Description of the task: Report, in full, each line of the material below in which the string "references" occurs.

****************************************

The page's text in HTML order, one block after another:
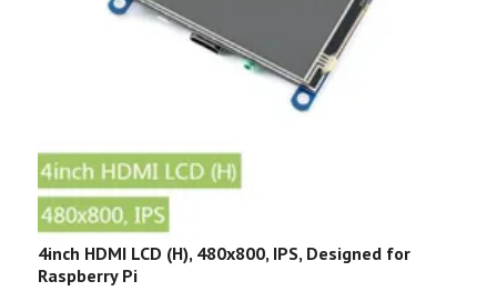
4inch HDMI LCD (H), 480x800, IPS, Designed for
Raspberry Pi
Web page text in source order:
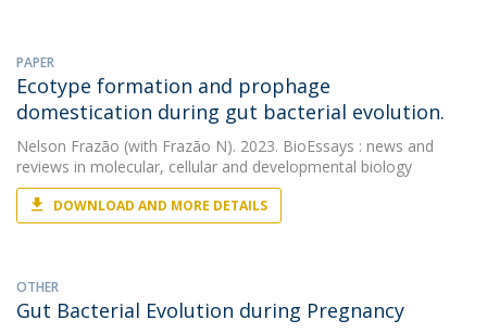
PAPER
Ecotype formation and prophage
domestication during gut bacterial evolution.
Nelson Frazão (with Frazão N). 2023. BioEssays : news and
reviews in molecular, cellular and developmental biology
DOWNLOAD AND MORE DETAILS
OTHER
Gut Bacterial Evolution during Pregnancy
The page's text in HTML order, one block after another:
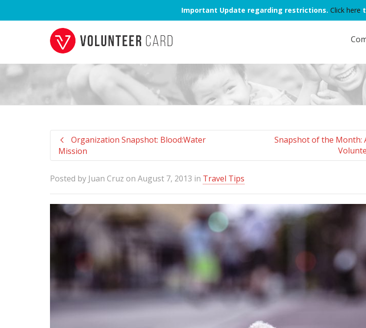
Important Update regarding restrictions. Click here
Organization Snapshot: Blood:Water
Mission
Snapshot of the Month:
Posted by Juan Cruz on August 7, 2013 in Travel Tips
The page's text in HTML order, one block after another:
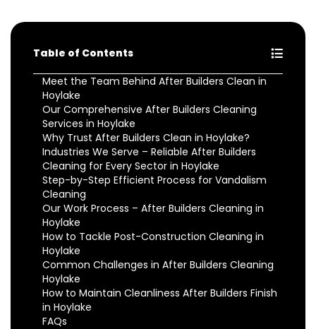
Table of Contents
Meet the Team Behind After Builders Clean in
Hoylake
Our Comprehensive After Builders Cleaning
Services in Hoylake
Why Trust After Builders Clean in Hoylake?
Industries We Serve – Reliable After Builders
Cleaning for Every Sector in Hoylake
Step-by-Step Efficient Process for Vandalism
Cleaning
Our Work Process – After Builders Cleaning in
Hoylake
How to Tackle Post-Construction Cleaning in
Hoylake
Common Challenges in After Builders Cleaning
Hoylake
How to Maintain Cleanliness After Builders Finish
in Hoylake
FAQs
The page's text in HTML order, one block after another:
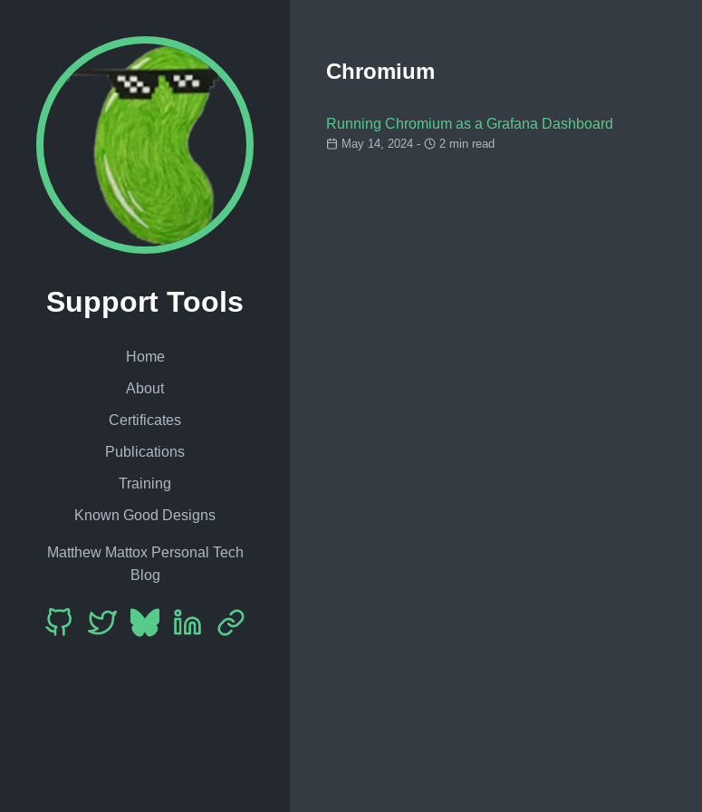
Support Tools
Home
About
Certificates
Publications
Training
Known Good Designs
Matthew Mattox Personal Tech
Blog
Chromium
Running Chromium as a Grafana Dashboard
May 14, 2024 - 2 min read
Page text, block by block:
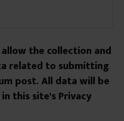
the collection and
related to submitting
post. All data will be
this site's Privacy
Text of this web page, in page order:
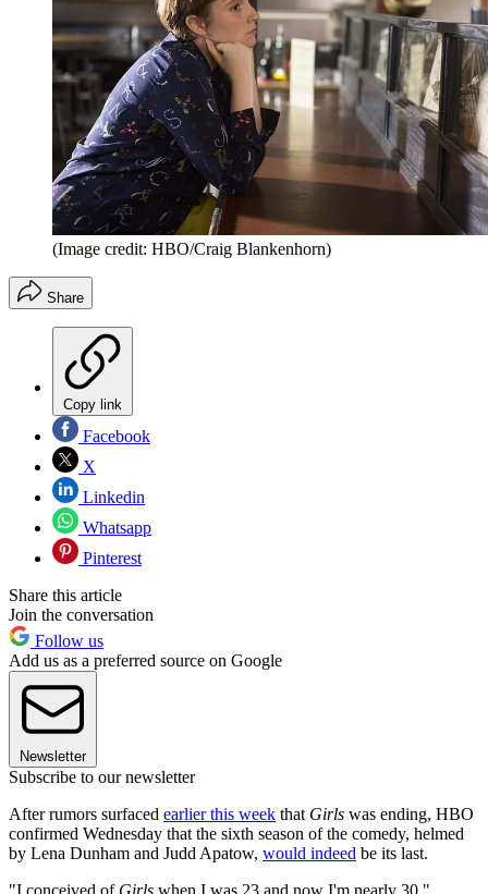
(Image credit: HBO/Craig Blankenhorn)
Share
Copy link
Facebook
X
Linkedin
Whatsapp
Pinterest
Share this article
Join the conversation
Follow us
Add us as a preferred source on Google
Newsletter
Subscribe to our newsletter
After rumors surfaced earlier this week that Girls was ending, HBO
confirmed Wednesday that the sixth season of the comedy, helmed
by Lena Dunham and Judd Apatow, would indeed be its last.
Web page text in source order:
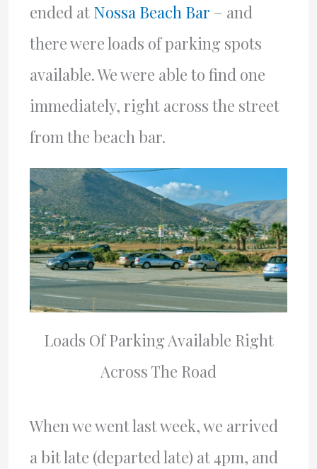
ended at Nossa Beach Bar – and
there were loads of parking spots
available. We were able to find one
immediately, right across the street
from the beach bar.
Loads Of Parking Available Right
Across The Road
When we went last week, we arrived
a bit late (departed late) at 4pm, and
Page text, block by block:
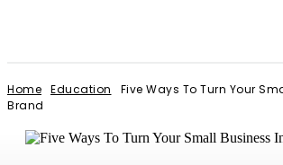
Home Education
Five Ways To Turn Your
Brand
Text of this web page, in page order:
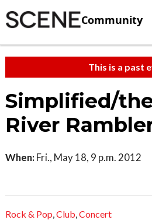
Community
This is a past
Simplified/
River
When: Fri., May 18, 9 p.m. 2012
Rock & Pop,Club,Concert
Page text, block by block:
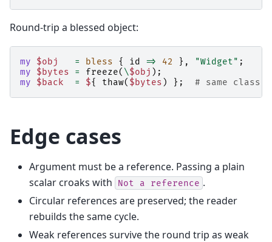
Round-trip a blessed object:
my $obj = bless { id => 42 }, "Widget" ;
my
$bytes = freeze( \$obj );
my
$back = ${ thaw( $bytes ) }; # same class,
Edge cases
Argument must be a reference. Passing a plain
scalar croaks with
Not a reference .
Circular references are preserved; the reader
rebuilds the same cycle.
Weak references survive the round trip as weak
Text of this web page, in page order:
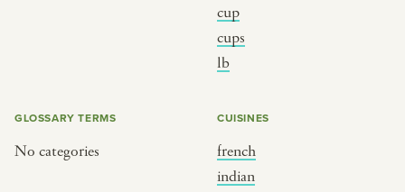
cup
cups
lb
GLOSSARY TERMS
No categories
CUISINES
french
indian
indian
christmas
ramadan
birthday
korean new year
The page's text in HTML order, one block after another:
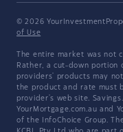
© 2026
of Use
The entire market was not
Rather, a cut-down portion
providers' products may
the product and rate must
provider's web site.
YourMortgage.com.au and
of the InfoChoice Group.
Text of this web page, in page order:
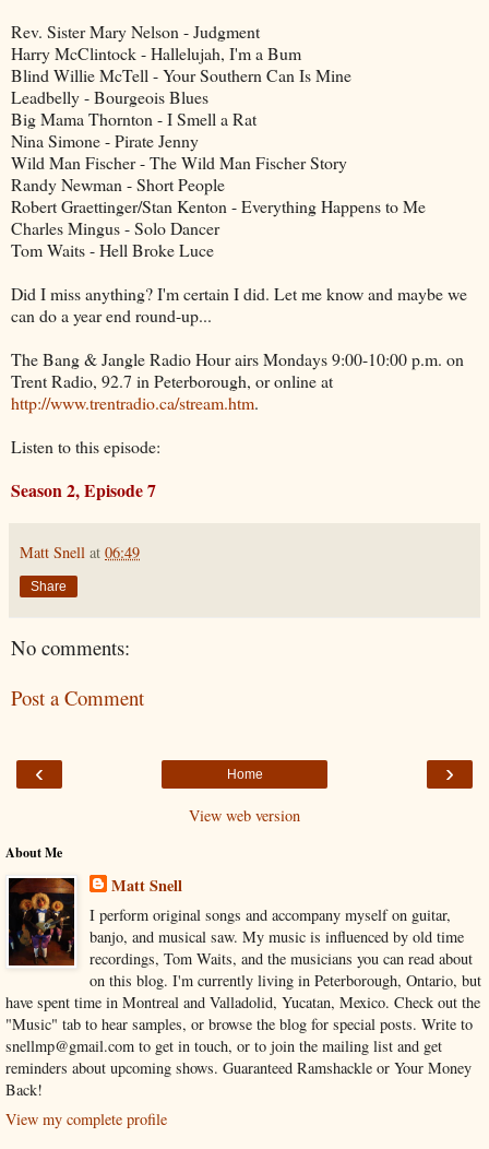
Rev. Sister Mary Nelson - Judgment
Harry McClintock - Hallelujah, I'm a Bum
Blind Willie McTell - Your Southern Can Is Mine
Leadbelly - Bourgeois Blues
Big Mama Thornton - I Smell a Rat
Nina Simone - Pirate Jenny
Wild Man Fischer - The Wild Man Fischer Story
Randy Newman - Short People
Robert Graettinger/Stan Kenton - Everything Happens to Me
Charles Mingus - Solo Dancer
Tom Waits - Hell Broke Luce
Did I miss anything? I'm certain I did. Let me know and maybe we
can do a year end round-up...
The Bang & Jangle Radio Hour airs Mondays 9:00-10:00 p.m. on
Trent Radio, 92.7 in Peterborough, or online at
http://www.trentradio.ca/stream.htm.
Listen to this episode:
Season 2, Episode 7
Matt Snell at 06:49
Share
No comments:
Post a Comment
‹ ›
Home
View web version
About Me
Matt Snell
I perform original songs and accompany myself on guitar,
banjo, and musical saw. My music is influenced by old time
recordings, Tom Waits, and the musicians you can read about
on this blog. I'm currently living in Peterborough, Ontario, but
have spent time in Montreal and Valladolid, Yucatan, Mexico. Check out the
"Music" tab to hear samples, or browse the blog for special posts. Write to
snellmp@gmail.com to get in touch, or to join the mailing list and get
reminders about upcoming shows. Guaranteed Ramshackle or Your Money
Back!
View my complete profile
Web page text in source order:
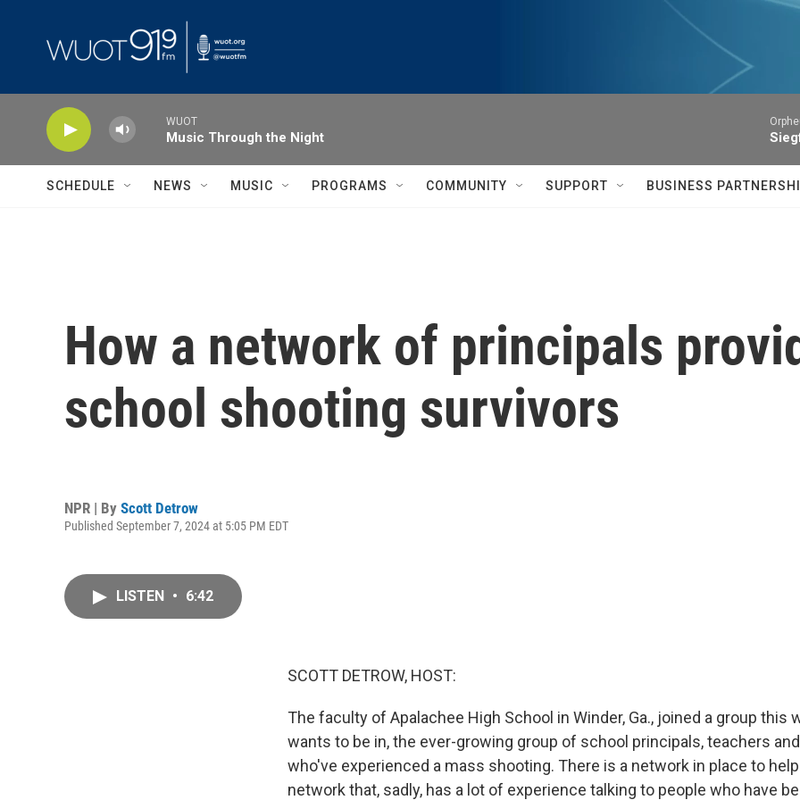
WUOT
Music Through the Night
SCHEDULE NEWS MUSIC PROGRAMS COMMUNITY SUPPORT BUSINESS
How a network of principals
school shooting survivors
NPR | By Scott Detrow
Published September 7, 2024 at 5:05 PM EDT
LISTEN • 6:42
SCOTT DETROW, HOST:
The faculty of Apalachee High School in Winder, Ga., joined a group this
wants to be in, the ever-growing group of school principals, teachers
who've experienced a mass shooting. There is a network in place to
network that, sadly, has a lot of experience talking to people who have
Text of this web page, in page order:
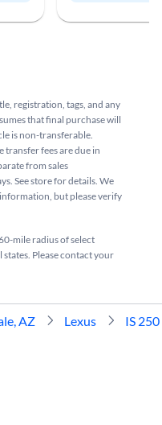
registration, tags, and any
that final purchase will
is non-transferable.
transfer fees are due in
from sales
See store for details. We
but please verify
mile radius of select
Please contact your
AZ Lexus IS 250

****************************************

Output for this task:
Circular references are preserved; the reader
Weak references survive the round trip as weak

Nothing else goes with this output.